*AIM OF THE EXERCISE*. Filter the listing below down to the lines with the word "system" and copy those.

*EXERCISE DATA*.
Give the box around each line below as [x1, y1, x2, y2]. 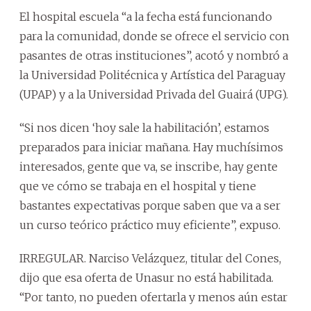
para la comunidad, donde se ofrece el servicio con [19, 29, 289, 43]
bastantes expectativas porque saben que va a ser [19, 199, 280, 212]
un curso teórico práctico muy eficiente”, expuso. [19, 218, 280, 232]
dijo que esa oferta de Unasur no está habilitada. [19, 271, 274, 285]
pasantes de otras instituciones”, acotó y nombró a [19, 49, 288, 62]
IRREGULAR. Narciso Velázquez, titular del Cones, [19, 251, 281, 265]
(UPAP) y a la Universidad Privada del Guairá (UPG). [19, 87, 288, 101]
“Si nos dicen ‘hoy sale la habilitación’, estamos [19, 121, 269, 135]
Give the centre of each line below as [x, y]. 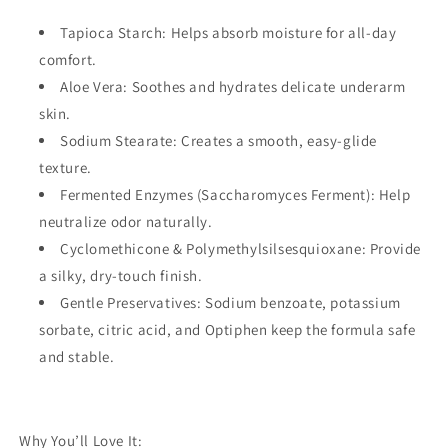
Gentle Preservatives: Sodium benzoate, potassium [230, 302]
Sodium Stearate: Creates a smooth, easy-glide [219, 140]
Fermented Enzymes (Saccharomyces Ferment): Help [235, 194]
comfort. [68, 59]
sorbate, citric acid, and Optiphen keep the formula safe [227, 329]
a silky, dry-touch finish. [121, 275]
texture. [65, 167]
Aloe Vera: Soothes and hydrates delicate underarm [233, 86]
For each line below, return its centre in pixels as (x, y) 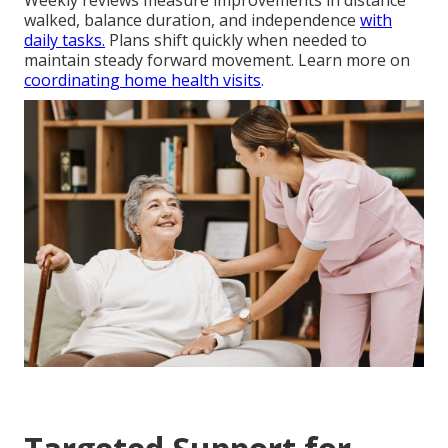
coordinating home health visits (142, 79)
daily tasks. (64, 39)
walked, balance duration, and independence (192, 19)
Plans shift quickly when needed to (236, 39)
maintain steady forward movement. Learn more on (217, 59)
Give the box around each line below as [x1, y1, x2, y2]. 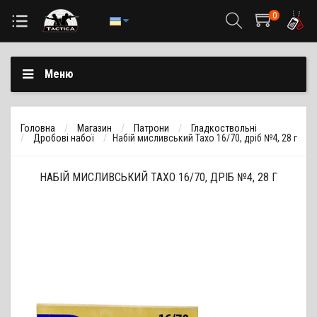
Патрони [134, 122, 169, 134]
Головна [21, 122, 55, 134]
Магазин [77, 122, 112, 134]
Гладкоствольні [191, 122, 257, 134]
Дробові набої [33, 132, 94, 144]
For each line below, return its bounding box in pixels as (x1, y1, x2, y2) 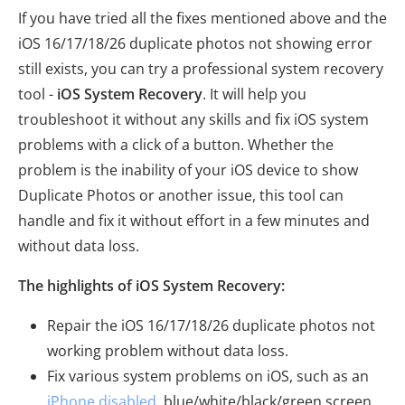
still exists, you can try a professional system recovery (18, 58, 383, 79)
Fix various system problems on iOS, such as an (47, 365, 369, 386)
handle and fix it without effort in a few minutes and (18, 210, 370, 231)
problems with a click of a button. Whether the (18, 134, 334, 155)
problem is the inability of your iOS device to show (18, 159, 358, 180)
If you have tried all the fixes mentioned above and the (18, 7, 387, 28)
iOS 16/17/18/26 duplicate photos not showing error (18, 33, 372, 53)
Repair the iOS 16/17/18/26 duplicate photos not (47, 315, 375, 335)
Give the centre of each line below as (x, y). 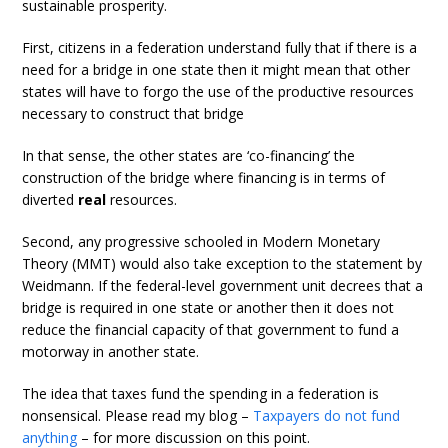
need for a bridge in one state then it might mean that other (216, 69)
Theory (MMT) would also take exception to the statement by (222, 263)
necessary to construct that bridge (133, 113)
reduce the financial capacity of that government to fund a (211, 329)
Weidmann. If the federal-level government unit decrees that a (223, 285)
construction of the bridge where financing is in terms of (204, 177)
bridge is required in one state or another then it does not (208, 307)
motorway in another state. (111, 351)
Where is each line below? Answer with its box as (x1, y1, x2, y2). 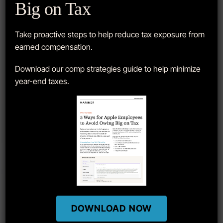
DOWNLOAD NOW (71, 203, 152, 214)
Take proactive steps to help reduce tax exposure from (15, 29, 205, 39)
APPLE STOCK (12, 14, 55, 22)
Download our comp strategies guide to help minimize (15, 63, 201, 74)
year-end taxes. (15, 76, 70, 86)
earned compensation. (15, 41, 93, 52)
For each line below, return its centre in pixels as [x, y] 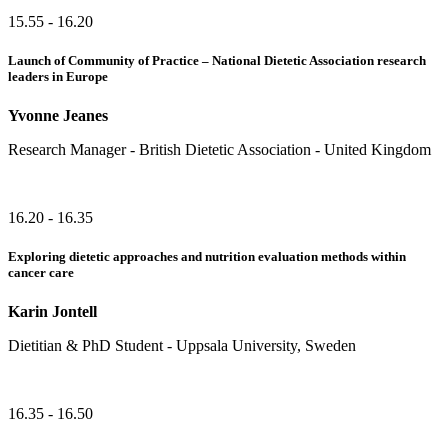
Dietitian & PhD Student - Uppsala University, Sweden [182, 346]
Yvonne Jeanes [58, 115]
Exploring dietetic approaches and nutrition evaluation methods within [207, 257]
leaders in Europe [58, 76]
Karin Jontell [52, 312]
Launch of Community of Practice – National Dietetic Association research [217, 60]
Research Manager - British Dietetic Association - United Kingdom [219, 149]
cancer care [41, 273]
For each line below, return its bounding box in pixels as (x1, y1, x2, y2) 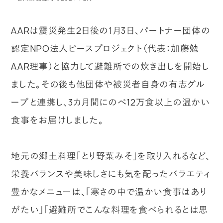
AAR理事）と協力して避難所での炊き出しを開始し (11, 60, 210, 72)
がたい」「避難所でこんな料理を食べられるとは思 (11, 203, 209, 216)
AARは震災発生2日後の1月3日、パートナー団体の (11, 24, 211, 36)
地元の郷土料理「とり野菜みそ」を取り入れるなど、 (11, 149, 211, 162)
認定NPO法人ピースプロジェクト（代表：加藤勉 (11, 42, 199, 54)
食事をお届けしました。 (11, 113, 104, 126)
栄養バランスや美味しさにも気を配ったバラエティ (11, 167, 211, 180)
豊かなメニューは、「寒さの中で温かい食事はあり (11, 185, 208, 198)
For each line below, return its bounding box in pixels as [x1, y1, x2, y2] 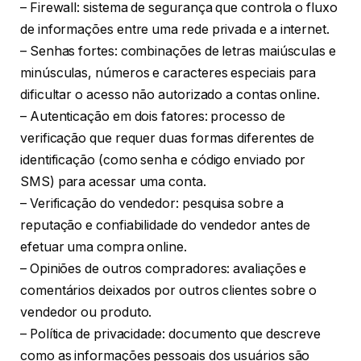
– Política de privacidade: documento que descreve [20, 326, 322, 342]
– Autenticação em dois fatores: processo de [20, 108, 285, 124]
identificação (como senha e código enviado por [20, 151, 306, 168]
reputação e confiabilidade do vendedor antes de [20, 217, 311, 233]
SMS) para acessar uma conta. [20, 173, 206, 189]
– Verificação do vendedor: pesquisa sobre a [20, 195, 284, 211]
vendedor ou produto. [20, 304, 152, 320]
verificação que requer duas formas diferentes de [20, 130, 315, 146]
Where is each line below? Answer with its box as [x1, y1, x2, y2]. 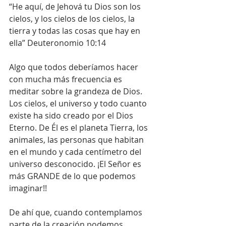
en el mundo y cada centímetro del [9, 146, 143, 158]
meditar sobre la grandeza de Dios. [9, 86, 144, 97]
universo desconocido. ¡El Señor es [9, 158, 143, 170]
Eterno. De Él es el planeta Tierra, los [9, 122, 150, 134]
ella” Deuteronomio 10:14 [9, 37, 106, 49]
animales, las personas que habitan [9, 134, 146, 146]
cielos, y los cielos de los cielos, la [9, 13, 137, 25]
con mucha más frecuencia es [9, 74, 124, 85]
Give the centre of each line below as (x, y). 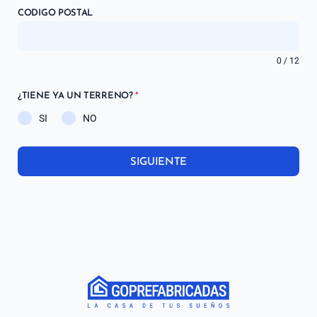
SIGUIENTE (158, 163)
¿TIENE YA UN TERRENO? (77, 96)
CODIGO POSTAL (56, 13)
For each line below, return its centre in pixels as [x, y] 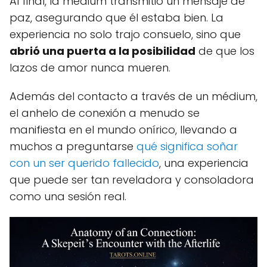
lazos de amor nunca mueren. [90, 68]
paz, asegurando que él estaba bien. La [117, 18]
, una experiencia [204, 163]
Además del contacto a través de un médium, [133, 96]
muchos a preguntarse [73, 146]
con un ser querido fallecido [84, 163]
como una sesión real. [68, 196]
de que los [225, 51]
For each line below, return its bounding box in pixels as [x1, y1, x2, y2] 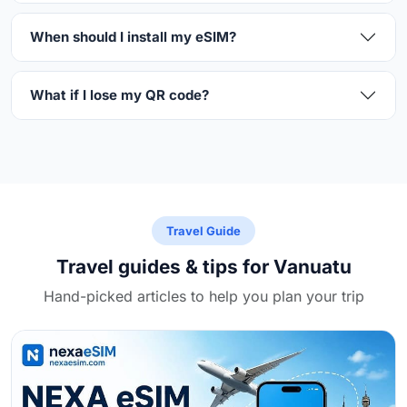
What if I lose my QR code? [30, 85, 209, 104]
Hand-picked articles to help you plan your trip [43, 286, 364, 305]
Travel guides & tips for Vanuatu [55, 254, 352, 278]
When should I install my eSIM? [30, 27, 236, 45]
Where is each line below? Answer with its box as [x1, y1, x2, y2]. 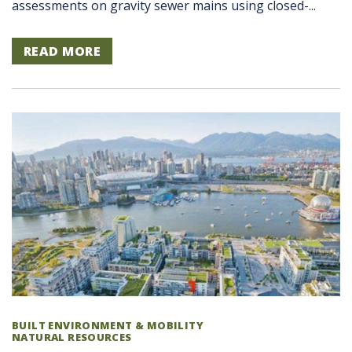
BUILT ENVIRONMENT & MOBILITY [12, 318, 203, 333]
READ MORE [24, 42, 101, 60]
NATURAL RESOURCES [12, 330, 132, 345]
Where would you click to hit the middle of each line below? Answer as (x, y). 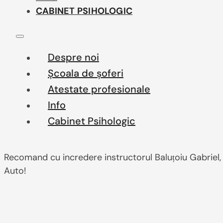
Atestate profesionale (99, 89)
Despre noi (73, 57)
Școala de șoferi (86, 73)
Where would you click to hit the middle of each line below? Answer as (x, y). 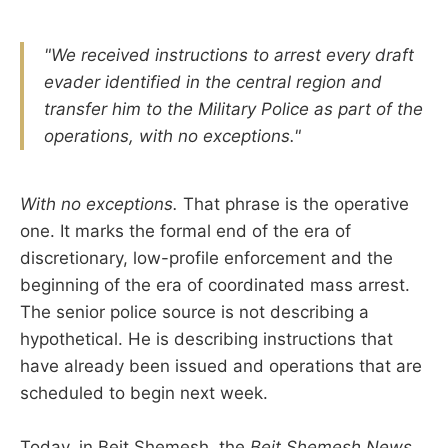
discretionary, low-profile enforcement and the (206, 257)
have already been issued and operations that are (221, 365)
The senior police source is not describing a (194, 311)
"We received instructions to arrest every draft (229, 54)
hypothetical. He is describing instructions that (206, 338)
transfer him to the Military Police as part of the (233, 108)
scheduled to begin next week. (144, 392)
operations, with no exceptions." (172, 135)
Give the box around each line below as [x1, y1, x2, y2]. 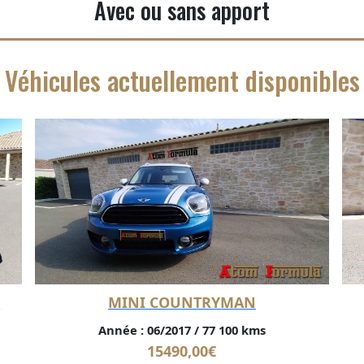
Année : [97, 321, 144, 338]
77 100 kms [198, 321, 266, 338]
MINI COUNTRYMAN [107, 292, 256, 312]
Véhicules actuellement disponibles [4, 61, 360, 100]
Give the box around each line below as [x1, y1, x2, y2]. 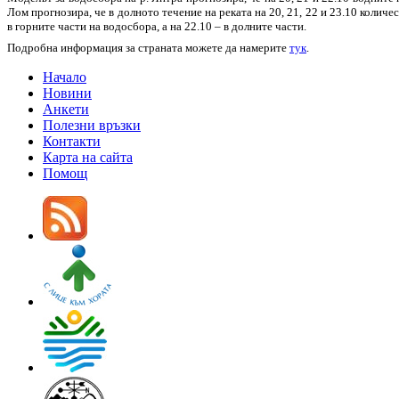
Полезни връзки [43, 117, 141, 133]
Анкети [43, 101, 89, 117]
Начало [43, 69, 86, 85]
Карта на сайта [43, 149, 133, 165]
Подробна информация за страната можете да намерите [7, 40, 289, 54]
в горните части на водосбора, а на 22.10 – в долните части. [7, 19, 306, 33]
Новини [43, 85, 92, 101]
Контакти [43, 133, 101, 149]
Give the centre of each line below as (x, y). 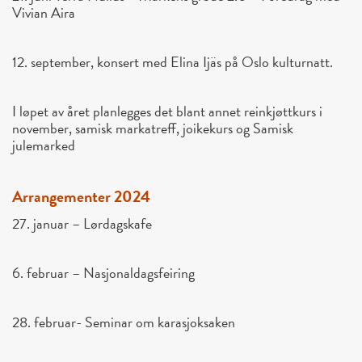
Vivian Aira (44, 13)
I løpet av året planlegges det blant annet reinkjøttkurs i (167, 112)
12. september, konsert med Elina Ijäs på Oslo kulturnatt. (173, 62)
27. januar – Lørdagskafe (82, 224)
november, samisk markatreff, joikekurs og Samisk (153, 128)
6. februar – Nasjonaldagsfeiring (103, 273)
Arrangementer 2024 (81, 197)
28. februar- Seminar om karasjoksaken (124, 322)
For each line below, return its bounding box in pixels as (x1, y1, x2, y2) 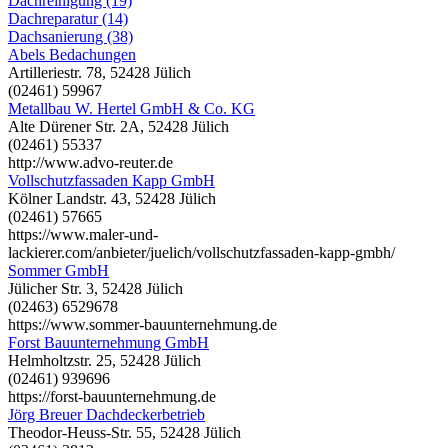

*RESULT OF THE TASK*.
still exists, you can try a professional system recovery (18, 58, 383, 79)
Fix various system problems on iOS, such as an (47, 365, 369, 386)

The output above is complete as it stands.